Créah regardait les différents panneaux et écoutait les gens à la recherche de la moindre information qui pourrait la mener vers sa destination. En même temps elle réfléchissait à quels ingrédients elle allait favoriser en fonction de ce qu’elle avait déjà. Et puis, elle n’était pas pleine aux as non plus. Elle allait donc devoir faire une croix sur une bonne partie. Principalement les poudres de minerais rares ou ce qui vient des monstres trop hargneux.

C’était officiel, elle était perdue. A force de tour et détour l’Osamoda ne savait même plus par où se trouvait la sortie. Ou l’entrée. Bref, là d’où elle venait ! Elle s’était arrêtée en plein milieu de la rue, agacée de ne pas retrouver son chemin et de perdre ainsi son temps. Et elle se refusait catégoriquement à demander de l’aide. A cause de son apparence, les gens ont tendance à la voir comme frêle et vulnérable et lui parle comme à une pauvre petite gamine. A ces gens-là, tout ce qu’elle a envie c’était de leur mettre un pain et de se présenter comme elle était. La rue où elle s’était arrêtée se trouvait en patte d’oie.

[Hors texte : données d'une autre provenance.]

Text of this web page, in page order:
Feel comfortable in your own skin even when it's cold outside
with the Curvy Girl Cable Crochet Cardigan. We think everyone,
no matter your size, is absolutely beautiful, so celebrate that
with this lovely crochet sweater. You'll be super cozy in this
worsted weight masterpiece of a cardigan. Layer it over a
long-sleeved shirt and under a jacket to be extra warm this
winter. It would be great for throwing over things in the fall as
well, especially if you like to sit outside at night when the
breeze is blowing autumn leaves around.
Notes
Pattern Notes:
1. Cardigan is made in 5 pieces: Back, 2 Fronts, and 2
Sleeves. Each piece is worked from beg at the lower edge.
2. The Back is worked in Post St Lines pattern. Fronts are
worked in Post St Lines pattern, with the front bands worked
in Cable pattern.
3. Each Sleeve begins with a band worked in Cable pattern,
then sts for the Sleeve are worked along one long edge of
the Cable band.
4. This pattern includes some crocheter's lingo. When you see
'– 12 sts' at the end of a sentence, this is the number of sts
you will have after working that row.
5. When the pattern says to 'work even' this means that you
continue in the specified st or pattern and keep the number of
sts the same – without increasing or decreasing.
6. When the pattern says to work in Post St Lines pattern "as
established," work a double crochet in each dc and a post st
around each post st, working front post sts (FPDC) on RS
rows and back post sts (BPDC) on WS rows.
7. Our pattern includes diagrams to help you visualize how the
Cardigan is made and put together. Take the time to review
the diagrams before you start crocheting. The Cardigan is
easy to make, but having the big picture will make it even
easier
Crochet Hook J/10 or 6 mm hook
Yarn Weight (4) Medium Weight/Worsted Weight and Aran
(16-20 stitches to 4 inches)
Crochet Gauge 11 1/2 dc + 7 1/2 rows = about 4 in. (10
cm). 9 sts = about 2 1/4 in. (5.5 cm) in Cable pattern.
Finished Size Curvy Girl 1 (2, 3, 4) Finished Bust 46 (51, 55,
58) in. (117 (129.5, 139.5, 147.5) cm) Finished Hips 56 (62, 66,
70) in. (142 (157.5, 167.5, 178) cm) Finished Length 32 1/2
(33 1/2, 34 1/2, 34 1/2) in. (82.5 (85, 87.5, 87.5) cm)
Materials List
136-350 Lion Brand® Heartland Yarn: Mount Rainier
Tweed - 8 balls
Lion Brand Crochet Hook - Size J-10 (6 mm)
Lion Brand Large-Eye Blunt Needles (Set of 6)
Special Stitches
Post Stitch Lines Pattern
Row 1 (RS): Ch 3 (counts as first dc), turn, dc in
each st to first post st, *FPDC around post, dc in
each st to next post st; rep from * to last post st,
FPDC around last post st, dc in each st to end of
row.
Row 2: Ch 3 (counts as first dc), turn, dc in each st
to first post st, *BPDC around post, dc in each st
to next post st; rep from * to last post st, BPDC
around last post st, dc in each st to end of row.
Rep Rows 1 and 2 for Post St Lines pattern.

« Bon. Am Sram Gram Pique et Pique dans ton Diaphragme. ».

A droite ? C’est animé, donc oui, ça semble une bonne idée. Créah se pencha pour ramasser son havresac qu’elle avait posé tant qu’elle était statique devant cette patte d’oie. En se relevant, elle remarqua un groupe d’aventurier peu farouche dont elle distingua facilement qui était leur Dieu. Iop, Sacrieur, Sram. Que des bourrins. Quoi que les Srams c’est discutable. D’ailleurs c’est l’un d’entre eux qui a appris à Créah la comptine qui lui a fait croiser leur chemin. Alors qu’elle comptait s’écarter de leur chemin pour continuer sa route, le Iop lui barra la route.

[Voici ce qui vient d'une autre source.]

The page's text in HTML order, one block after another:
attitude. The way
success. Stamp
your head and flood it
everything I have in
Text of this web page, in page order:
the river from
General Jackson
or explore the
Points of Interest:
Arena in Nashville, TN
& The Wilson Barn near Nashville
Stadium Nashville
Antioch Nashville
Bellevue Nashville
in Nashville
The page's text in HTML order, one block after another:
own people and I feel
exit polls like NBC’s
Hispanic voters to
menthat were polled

« Excuse-moi, j’aimerai passer... », siffla-t-elle en serrant les dents tout en lui jetant un regard noir.
« C’est qu’elle est pas contente la petite. »
« Ton sac m’a l’air bien lourd dit-moi»
« Pas que le sac ».

Ah non ! Pas encore ! Elle a fait toute la route à pied justement pour récupérer quelques ressources. Cette bourse c’est tout ce qui lui reste de kamas. L’Osamoda sortie son couteau en devinant les intentions du groupe et se prépara à riposter. Le couteau finement travaillé les incita d’autant plus dans leur desseins de bas. Et évidemment, sortir également leurs armes. Ça ne l’intimida pas. A Brâkmar, on sort avec son épée ou son tomahawk  comme on sort avec son sac à main à Bonta. Mais il est peu probable qu’elle arrive à s’en sortir indemne cette fois-ci. « Je vais devoir m'entrainer un peu plus si je veux survivre je crois… ».

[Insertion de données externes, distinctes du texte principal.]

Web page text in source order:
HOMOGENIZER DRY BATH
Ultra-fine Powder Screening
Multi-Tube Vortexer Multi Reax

Finalement quelque chose d’inattendu se produit. Alors qu’elle était prête à se défendre, elle vit le Iop s’écrouler avec un cri que même elle n’avait jamais réussi à pousser. A la place un immense Pandawa se trouvait là. Après… Elle n’eut pas vraiment le temps d’analyser ce qu’il se passait. Le Sram s’effondra au sol également suivit de prêt par le Sacrieur. Entre temps elle entendit vaguement ce nouveau venu lui adresser la parole. Mais ses mots mirent du temps à atteindre le cerveau de la jeune alchimiste. En temps normal, elle aurait râlé après la personne et lui aurait ouvertement fait remarqué qu’elle se serait parfaitement débrouillé seule. Mais la façon dont le Pandawa les avaient mis KO, et la taille de celui-ci, l’empêchait tout bonnement de répliquer. Rien qu'à le voir, et à voir comment il s'est débarrassé du trio, on se doutait qu'une tarte et on en avait pour un mois de repos. Lorsqu’il a écrasé le Sacrieur… Tout avait explosé! Ils n'ont rien vu venir! Puis elle s'est souvenue qu’il lui avait demandé son nom.

« Heu… Créah. ».

D’un côté, ça la perturbait énormément. Jamais elle n’avait su se taire devant une personne qui l’avait aidé. Mais aussi, jamais Créah n’avait vu ce genre de technique.

« Waouh. Ça c’était balèze. ».

Qu'est-ce que c'était? Elle l'ignorait. Mais elle ne pouvait s'empêcher de passer du Sacrieur au Pandawa. Et du Pandawa au Sacrieur. Une phrase lui vint en tête. Une phrase qu'elle n'a probablement jamais utilisée de sa vie. C'est surement pour ça qu'elle mit du temps avant de lui dire. Et qu'elle la dit avec beaucoup d'hésitation.

« Mmmmh… Merci ? Et… To – hum – votre nom ? ».

Les remerciements. Une subtilité qu’elle n’arrive à faire qu’au moment de marchander. Ou pour se moquer des autres. A vrai dire, elle ignorait comment allait réagir ce géant en entendant sa réponse légèrement brouillonne.